Но ничего лучшего не было.
- Вот так-то, Гурлев! - вполголоса молвил он, поворачивая подводу обратно в село. - Через Барышева с тобой рассчитаемся…
4
В те же августовские дни, перед жатвой, Федор Чекан собрался на постоянную работу в деревню. В путевке, которую он получил в окружном комитете партии, было указано: "Направляется в распоряжение Калмацкого райкома для использования на культурно-просветительном фронте". Накануне отъезда Федор попрощался с Лидой Васильевой. Любовь у них была недавняя, еще не окрепшая, не проверенная временем, но ему казалось, что кроме Лиды он никогда и никого не полюбит, что она единственная, с которой может соединить свою жизнь. Лида тоже говорила, будто он для нее очень дорог, а поехать вместе с ним отказалась.
- Зачем? Я горожанка. Деревня меня ничем не прельщает. И у тебя в жизни не это самое главное. Ты вскоре можешь стать машинистом, потом выдвинуться на какую-нибудь руководящую должность…
- А если не на руководящую? - усмехнулся Федор.
- Не навечно же останешься на паровозе, - пожала плечиками Лида. - Всякий мужчина прежде всего должен подумать о своей семье, как ее обеспечить…
- Подумать я могу и в деревне.
- Ты что же, требуешь от меня жертвы? - расстроенно спросила Лида. - Сегодня собрался в село, завтра тебя пошлют куда-нибудь на Северный полюс, к белым медведям, и я обязана буду за тобой всюду ездить…

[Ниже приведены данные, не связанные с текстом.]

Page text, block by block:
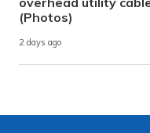
(Photos)
2 days ago
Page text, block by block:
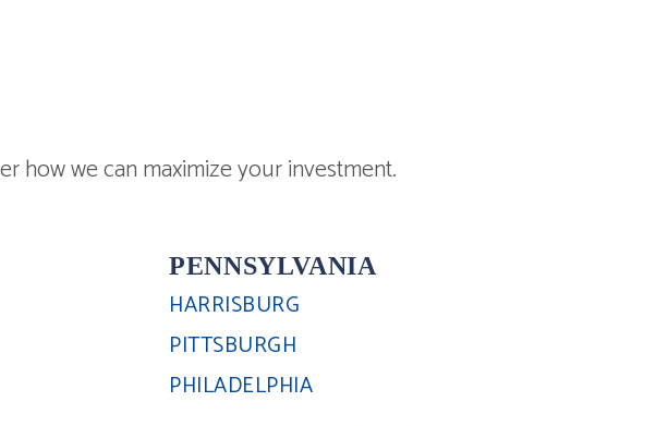
how we can maximize your investment.
PENNSYLVANIA
HARRISBURG
PITTSBURGH
PHILADELPHIA
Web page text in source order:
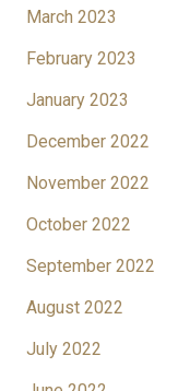
March 2023
February 2023
January 2023
December 2022
November 2022
October 2022
September 2022
August 2022
July 2022
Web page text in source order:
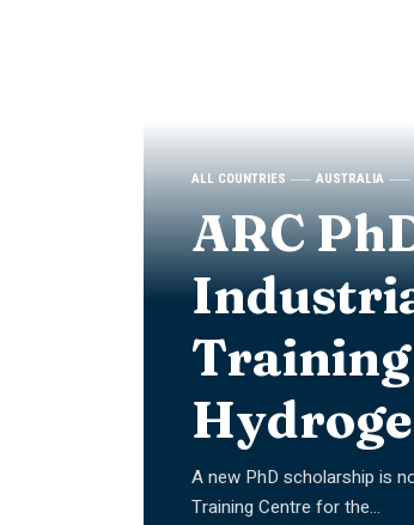
ALL COUNTRIES AUSTRALIA
ARC
A new PhD scholarship is
Training Centre for the…
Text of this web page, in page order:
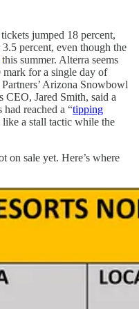
jumped 18 percent,
percent, even though the
this summer. Alterra seems
for a single day of
Arizona Snowbowl
CEO, Jared Smith, said a
reached a “tipping
a stall tactic while the
on sale yet. Here’s where
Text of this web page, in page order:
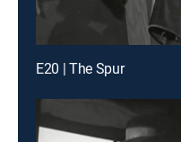
E20 | The Spur
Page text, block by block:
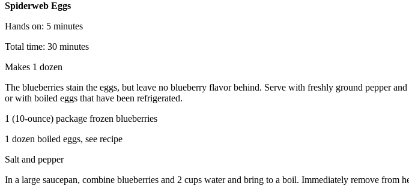
Spiderweb Eggs
Hands on: 5 minutes
Total time: 30 minutes
Makes 1 dozen
The blueberries stain the eggs, but leave no blueberry flavor behind. Serve with freshly ground pepper
or with boiled eggs that have been refrigerated.
1 (10-ounce) package frozen blueberries
1 dozen boiled eggs, see recipe
Salt and pepper
In a large saucepan, combine blueberries and 2 cups water and bring to a boil. Immediately remove from
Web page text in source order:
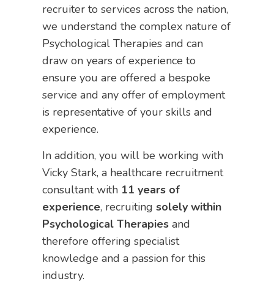
recruiter to services across the nation,
we understand the complex nature of
Psychological Therapies and can
draw on years of experience to
ensure you are offered a bespoke
service and any offer of employment
is representative of your skills and
experience.
In addition, you will be working with
Vicky Stark, a healthcare recruitment
consultant with 11 years of
experience, recruitingsolely within
Psychological Therapies and
therefore offering specialist
knowledge and a passion for this
industry.
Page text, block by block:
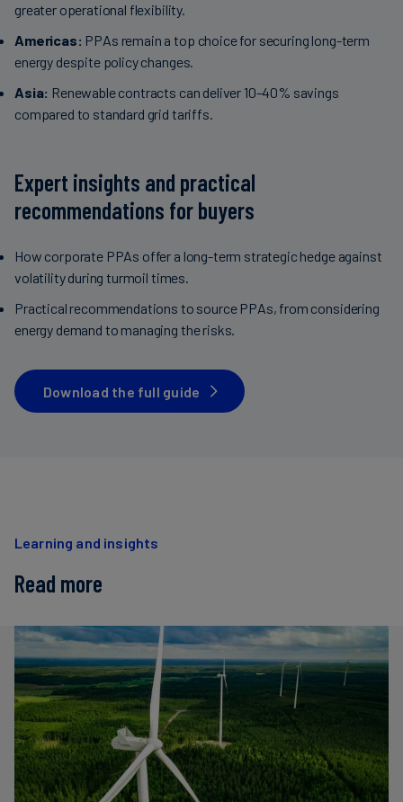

Она была единственной дочерью главного кондуктора Захара Власовича, человека, уважаемого на производстве, но слабого в семье, где все существовало "только для Лидочки".
- Ты будешь работать, - не очень уверенно попытался убедить ее Федор.

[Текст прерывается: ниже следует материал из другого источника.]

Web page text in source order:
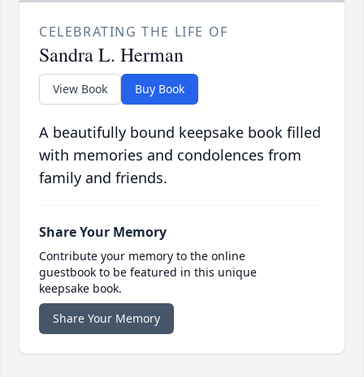
CELEBRATING THE LIFE OF
Sandra L. Herman
View Book Buy Book
A beautifully bound keepsake book filled
with memories and condolences from
family and friends.
Share Your Memory
Contribute your memory to the online
guestbook to be featured in this unique
keepsake book.
Share Your Memory
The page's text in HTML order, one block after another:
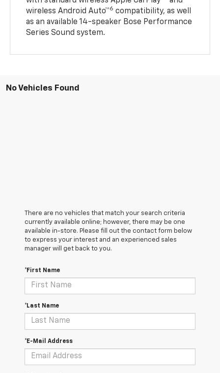
wireless Android Auto™6 compatibility, as well
as an available 14-speaker Bose Performance
Series Sound system.
No Vehicles Found
There are no vehicles that match your search criteria
currently available online; however, there may be one
available in-store. Please fill out the contact form below
to express your interest and an experienced sales
manager will get back to you.
*First Name
*Last Name
*E-Mail Address
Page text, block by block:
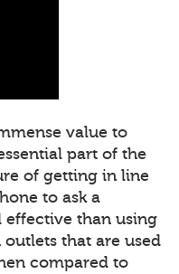
value to
part of the
of getting in line
to ask a
effective than using
that are used
compared to
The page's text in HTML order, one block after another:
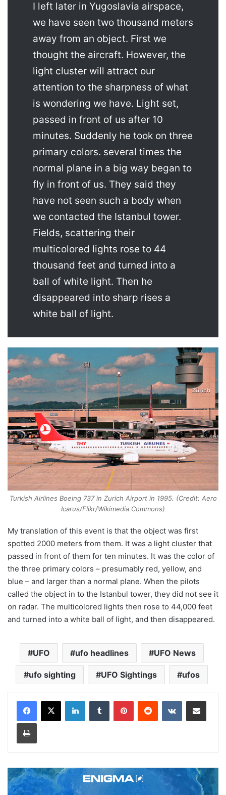
I left later in Yugoslavia airspace,
we have seen two thousand meters
away from an object. First we
thought the aircraft. However, the
light cluster will attract our
attention to the sharpness of what
is wondering we have. Light set,
passed in front of us after 10
minutes. Suddenly he took on three
primary colors. several times the
normal plane in a big way began to
fly in front of us. They said they
have not seen such a body when
we contacted the Istanbul tower.
Fields, scattering their
multicolored lights rose to 44
thousand feet and turned into a
ball of white light. Then he
disappeared into sharp rises a
white ball of light.
Turkish Airlines Boeing 737 in Zurich Airport in 1995. (Credit: Aero
Icarus/Flikr/Wikimedia Commons)
My translation of this event is that the object was first
spotted 2000 meters from them. It was a light cluster that
passed in front of them for ten minutes. It was the color of
the three primary colors – presumably red, yellow, and
blue – and larger than a normal plane. When the pilots
called the object in to the Istanbul tower, they did not see it
on radar. The multicolored lights then rose to 44,000 feet
and turned into a white ball of light, and then disappeared.
UFO ufo headlines UFO News
ufo sighting UFO Sightings ufos
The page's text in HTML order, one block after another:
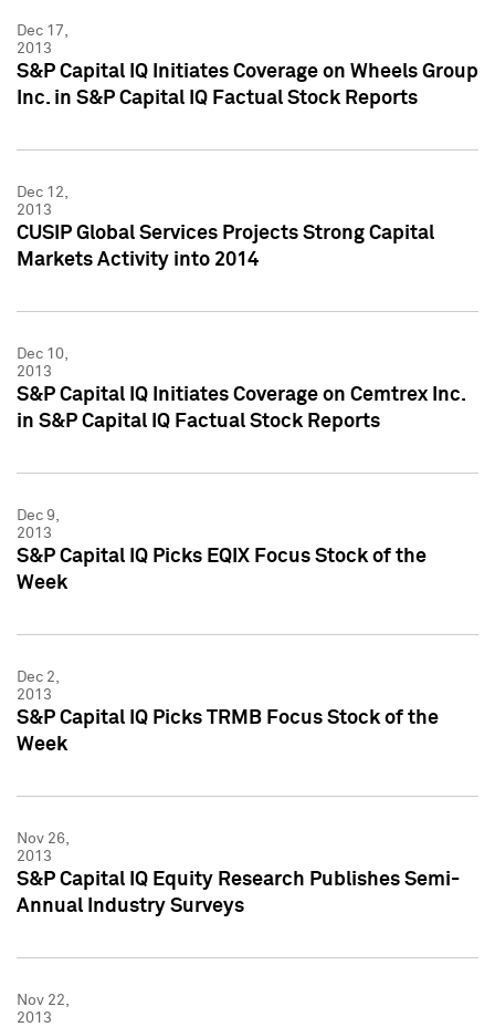
Dec 17,
2013
S&P Capital IQ Initiates Coverage on Wheels Group
Inc. in S&P Capital IQ Factual Stock Reports
Dec 12,
2013
CUSIP Global Services Projects Strong Capital
Markets Activity into 2014
Dec 10,
2013
S&P Capital IQ Initiates Coverage on Cemtrex Inc.
in S&P Capital IQ Factual Stock Reports
Dec 9,
2013
S&P Capital IQ Picks EQIX Focus Stock of the
Week
Dec 2,
2013
S&P Capital IQ Picks TRMB Focus Stock of the
Week
Nov 26,
2013
S&P Capital IQ Equity Research Publishes Semi-
Annual Industry Surveys
Nov 22,
2013

- Я! Работать!.. Так зачем мне муж?
И Федор сказал:
- Ну, что же, моя белокурая, синеглазая. Покуда прощай! Не знаю, можно ли измерить, что в жизни важнее: любовь или долг? Для меня важно то и другое! И ты на досуге реши: или на весь наш век вместе или врозь навсегда!

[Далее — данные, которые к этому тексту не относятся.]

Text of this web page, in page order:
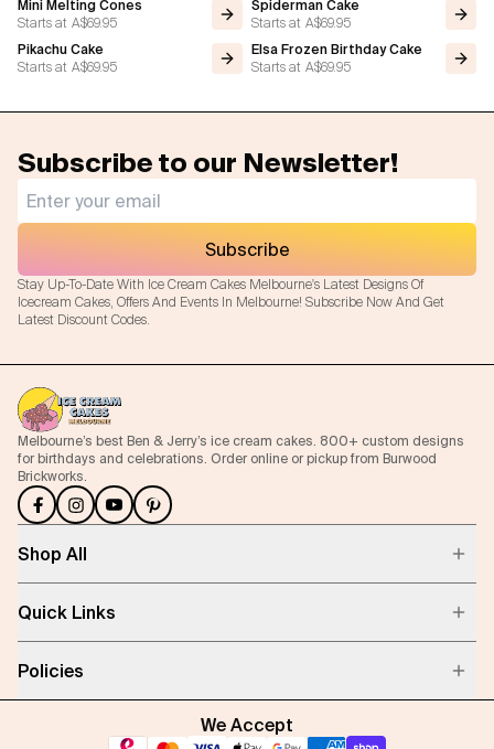
Mini Melting Cones
Starts at A$69.95
Spiderman Cake
Starts at A$69.95
Pikachu Cake
Starts at A$69.95
Elsa Frozen Birthday Cake
Starts at A$69.95
Subscribe to our Newsletter!
Stay Up-To-Date With Ice Cream Cakes Melbourne's Latest Designs Of
Icecream Cakes, Offers And Events In Melbourne! Subscribe Now And Get
Latest Discount Codes.
Subscribe
Melbourne’s best Ben & Jerry’s ice cream cakes. 800+ custom designs
for birthdays and celebrations. Order online or pickup from Burwood
Brickworks.
Shop All
Quick Links
Policies
We Accept
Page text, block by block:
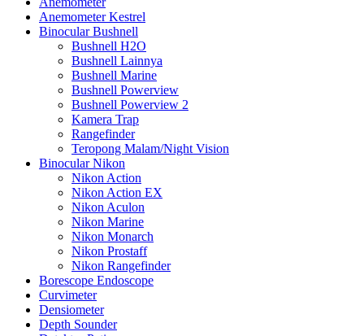
Anemometer Kestrel
Binocular Bushnell
Bushnell H2O
Bushnell Lainnya
Bushnell Marine
Bushnell Powerview
Bushnell Powerview 2
Kamera Trap
Rangefinder
Teropong Malam/Night Vision
Binocular Nikon
Nikon Action
Nikon Action EX
Nikon Aculon
Nikon Marine
Nikon Monarch
Nikon Prostaff
Nikon Rangefinder
Borescope Endoscope
Curvimeter
Densiometer
Depth Sounder
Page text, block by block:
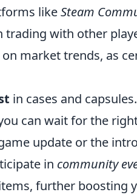
likeSteam
with other
market trends, as
in cases and
can wait for the
update or the
in community
further boosting
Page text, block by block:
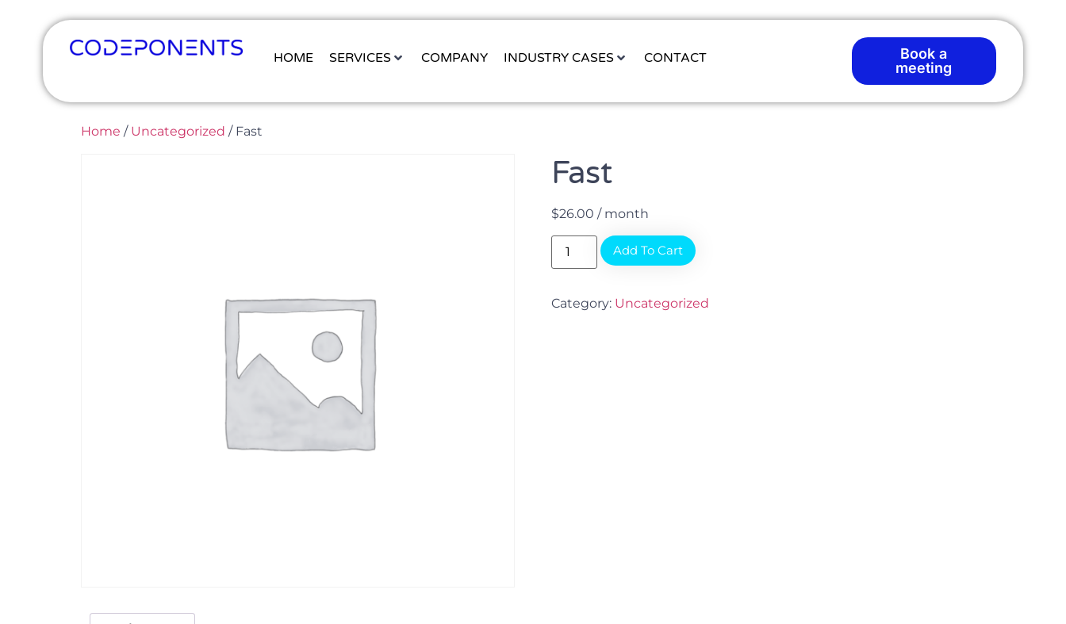
HOME SERVICES COMPANY INDUSTRY CASES CONTACT
Book a
meeting
Home / Uncategorized / Fast
Fast
$26.00 / month
Add To Cart
Category: Uncategorized

До села Калмацкого ему удалось доехать на попутной подводе.
День клонился к вечеру. Солнце уже стояло низко над домами, поливая окна желтоватым меркнущим светом. Райком партии находился в центре села, на берегу прорезавшей площадь тихой, под тополями, речки. Дом бывший купеческий, с резными карнизами и с магазином на первом этаже, с парадным крыльцом, откуда на второй этаж вела крутая лестница. Прочитав вывеску, Федор поднялся наверх и сразу же из коридора увидел кабинет секретаря райкома Антропова. Дверь была раскрыта настежь, а сам Антропов сидел за столом, склонив над бумагами массивную золотисто-рыжую голову. Поставив сундучок у входа, Федор причесал взмокшие под кепкой волосы, поправил на себе гимнастерку и постучал об косяк согнутым пальцем.
- Входи, я один тут, - чуть зевнув и прикрывая рот ладонью, сказал Антропов. - Из города, что ли, прибыл?
- По путевке, - подтвердил Чекан. - В ваше распоряжение…
- Ну, садись, - кивнул Антропов на стул у стола. - Будь, как дома!